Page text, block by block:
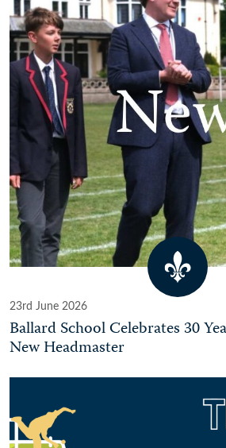
23rd June 2026
Ballard School Celebrates 30
New Headmaster
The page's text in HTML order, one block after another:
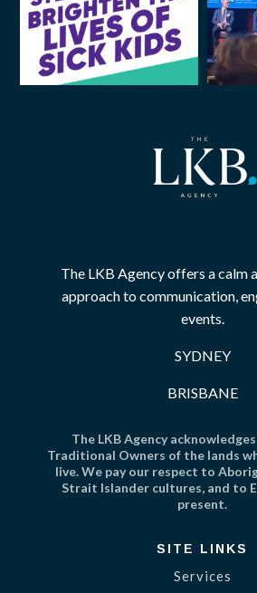
The LKB Agency offers a calm
approach to communication,
events.
SYDNEY
BRISBANE
The LKB Agency
Traditional Owners of the lands
live. We pay our respect to
Strait Islander cultures, and to
present.
SITE LINKS
Services
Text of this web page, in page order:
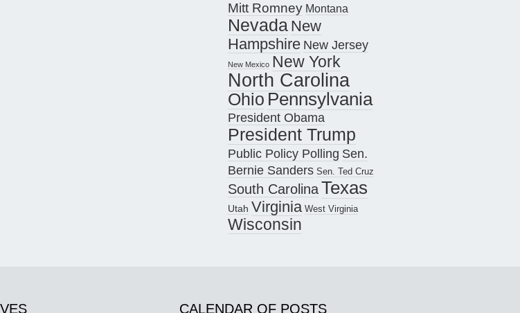
Mitt Romney Montana
Nevada New
Hampshire New Jersey
New Mexico New York
North Carolina
Ohio Pennsylvania
President Obama
President Trump
Public Policy Polling Sen.
Bernie Sanders Sen. Ted Cruz
South CarolinaTexas
Utah Virginia West Virginia
Wisconsin
CALENDAR OF POSTS
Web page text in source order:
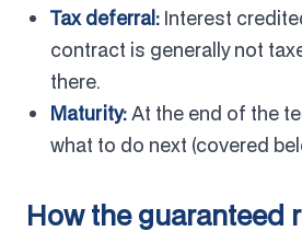
Tax deferral: Interest
contract is generally not
there.
Maturity:At the end of the
what to do next (covered
How the guaranteed
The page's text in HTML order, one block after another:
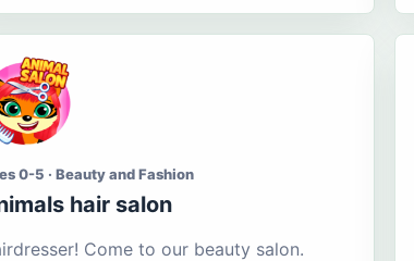
0-5 · Beauty and Fashion
hair salon
Come to our beauty salon.
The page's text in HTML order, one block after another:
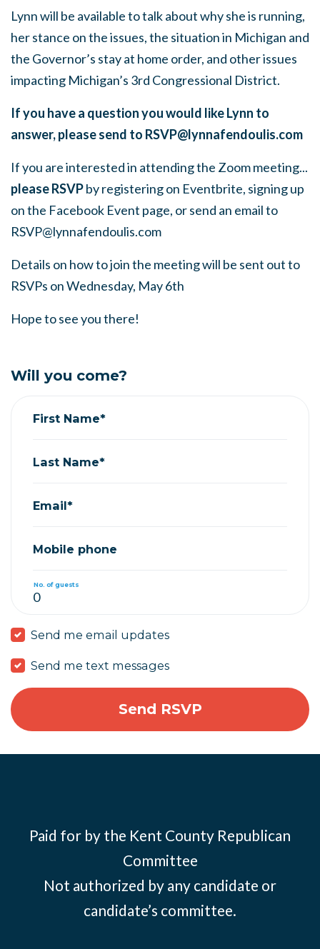
Lynn will be available to talk about why she is running,
her stance on the issues, the situation in Michigan and
the Governor’s stay at home order, and other issues
impacting Michigan’s 3rd Congressional District.
If you have a question you would like Lynn to
answer, please send to RSVP@lynnafendoulis.com
If you are interested in attending the Zoom meeting...
please RSVPby registering on Eventbrite, signing up
on the Facebook Event page, or send an email to
RSVP@lynnafendoulis.com
Details on how to join the meeting will be sent out to
RSVPs on Wednesday, May 6th
Hope to see you there!
Will you come?
First Name*
Last Name*
Email*
Mobile phone
No. of guests
Send me email updates
Send me text messages
Paid for by the Kent County Republican
Committee
Not authorized by any candidate or
candidate’s committee.
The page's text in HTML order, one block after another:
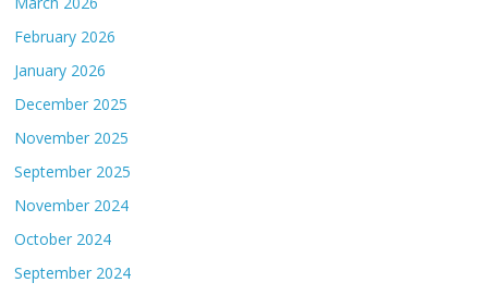
February 2026
January 2026
December 2025
November 2025
September 2025
November 2024
October 2024
September 2024
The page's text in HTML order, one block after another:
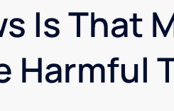
Is That
Harmful
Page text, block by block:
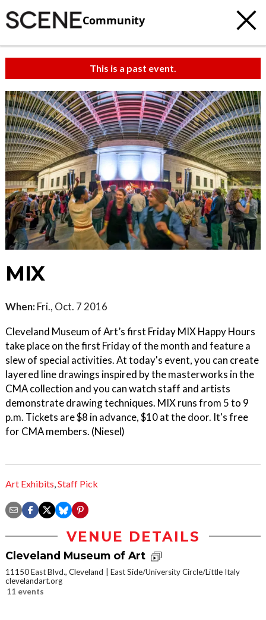
Community
This is a past event.
MIX
When: Fri., Oct. 7 2016
Cleveland Museum of Art’s first Friday MIX Happy Hours
take place on the first Friday of the month and feature a
slew of special activities. At today's event, you can create
layered line drawings inspired by the masterworks in the
CMA collection and you can watch staff and artists
demonstrate drawing techniques. MIX runs from 5 to 9
p.m. Tickets are $8 in advance, $10 at the door. It's free
for CMA members. (Niesel)
Art Exhibits Staff Pick
VENUE DETAILS
Cleveland Museum of Art
11150 East Blvd., Cleveland
East Side/University Circle/Little Italy
clevelandart.org
11 events
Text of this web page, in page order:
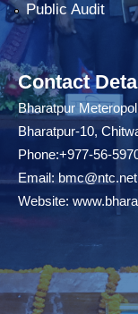
Public Audit
Contact
Bharatpur
Bharatpur-10,
Phone:+977-56-
Email:
Website:

TASK BRIEF |
The lines above must be transcribed exactly, with every picture left out.

EXERCISE SOLUTION |
Page text, block by block:
23rd June 2026
Ballard School Celebrates 30
New Headmaster
The page's text in HTML order, one block after another:
The LKB Agency offers a calm
approach to communication,
events.
SYDNEY
BRISBANE
The LKB Agency
Traditional Owners of the lands
live. We pay our respect to
Strait Islander cultures, and to
present.
SITE LINKS
Services
Text of this web page, in page order:
Mitt Romney Montana
Nevada New
Hampshire New Jersey
New Mexico New York
North Carolina
Ohio Pennsylvania
President Obama
President Trump
Public Policy Polling Sen.
Bernie Sanders Sen. Ted Cruz
South CarolinaTexas
Utah Virginia West Virginia
Wisconsin
CALENDAR OF POSTS
Web page text in source order:
Tax deferral: Interest
contract is generally not
there.
Maturity:At the end of the
what to do next (covered
How the guaranteed
The page's text in HTML order, one block after another:
0-5 · Beauty and Fashion
hair salon
Come to our beauty salon.
The page's text in HTML order, one block after another:
Lynn will be available to talk about why she is running,
her stance on the issues, the situation in Michigan and
the Governor’s stay at home order, and other issues
impacting Michigan’s 3rd Congressional District.
If you have a question you would like Lynn to
answer, please send to RSVP@lynnafendoulis.com
If you are interested in attending the Zoom meeting...
please RSVPby registering on Eventbrite, signing up
on the Facebook Event page, or send an email to
RSVP@lynnafendoulis.com
Details on how to join the meeting will be sent out to
RSVPs on Wednesday, May 6th
Hope to see you there!
Will you come?
First Name*
Last Name*
Email*
Mobile phone
No. of guests
Send me email updates
Send me text messages
Paid for by the Kent County Republican
Committee
Not authorized by any candidate or
candidate’s committee.
The page's text in HTML order, one block after another:
February 2026
January 2026
December 2025
November 2025
September 2025
November 2024
October 2024
September 2024
The page's text in HTML order, one block after another:
Is That
Harmful
Page text, block by block:
Community
This is a past event.
MIX
When: Fri., Oct. 7 2016
Cleveland Museum of Art’s first Friday MIX Happy Hours
take place on the first Friday of the month and feature a
slew of special activities. At today's event, you can create
layered line drawings inspired by the masterworks in the
CMA collection and you can watch staff and artists
demonstrate drawing techniques. MIX runs from 5 to 9
p.m. Tickets are $8 in advance, $10 at the door. It's free
for CMA members. (Niesel)
Art Exhibits Staff Pick
VENUE DETAILS
Cleveland Museum of Art
11150 East Blvd., Cleveland
East Side/University Circle/Little Italy
clevelandart.org
11 events
Text of this web page, in page order:
Public Audit
Contact
Bharatpur
Bharatpur-10,
Phone:+977-56-
Email:
Website:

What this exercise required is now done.